表題番号:1996A-164 日付:2002/02/25
研究課題マキアヴェリにおける歴史叙述と共和主義国家
研究者所属(当時) 資格 氏名
(代表者) 社会科学部 専任講師 厚見 恵一郎
研究成果概要
 本研究は、マキアヴェリにおける歴史観と国家観のつながりについてひとつの解釈を提供しようとするものであった。これは、哲学的著作を残さなかったマキアヴェリの政治思想を、その世界観的基礎にまで遡って原理的かつ体系的に考察し、それを近代政治思想史の出発点に位置づけようとする試みの一部である。96年度発行の以下のふたつの論文にその成果がまとめられた。
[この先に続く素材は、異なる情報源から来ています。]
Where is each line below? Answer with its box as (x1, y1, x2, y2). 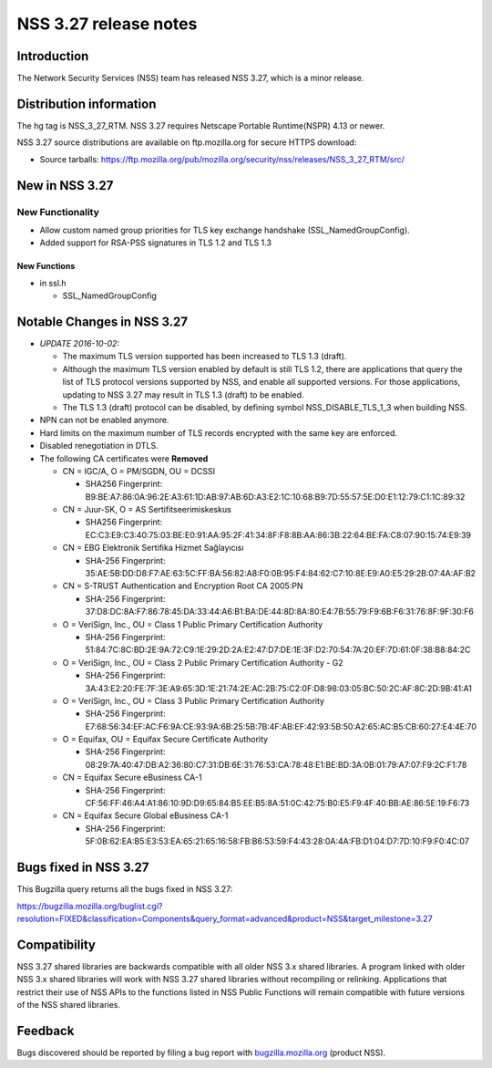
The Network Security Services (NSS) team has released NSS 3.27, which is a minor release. (16, 73, 364, 84)
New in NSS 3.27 (16, 178, 114, 193)
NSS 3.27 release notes (16, 14, 198, 34)
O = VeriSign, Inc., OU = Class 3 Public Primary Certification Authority (62, 695, 325, 706)
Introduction (16, 48, 89, 64)
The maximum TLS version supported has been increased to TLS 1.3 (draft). (62, 351, 347, 362)
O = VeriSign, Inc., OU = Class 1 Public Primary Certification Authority (62, 618, 323, 629)
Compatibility (16, 937, 96, 952)

 (a)「政治と秩序をつなぐもの(下):マキアヴェリと政治の秩序(6)」(『早稲田社会科学研究』第53号、1996年10月)
 (b)「マキアヴェリにおける政体の設立と選択:マキアヴェリの歴史的国家理論(1)」(『早稲田社会科学研究』第54号、1997年3月)
 論文(a)では、マキアヴェリの歴史観における歴史認識のありかた、つまり歴史物語から政治的教訓を読みとる解釈技法の実践的な性格を明らかにしつつ、そうした歴史解釈が公共体的国家論と結合していく論理的経過を考察した。論文(b)では、論文(a)の内容をもふまえて、とりわけ政体の設立と選択に関する古典的政治学との異同に焦点を当てながら、マキアヴェリの歴史的国家の具体的内容を検討した。97年度以降も、政体論を中心に、引き続きマキアヴェリの国家理論の研究をすすめていく予定である。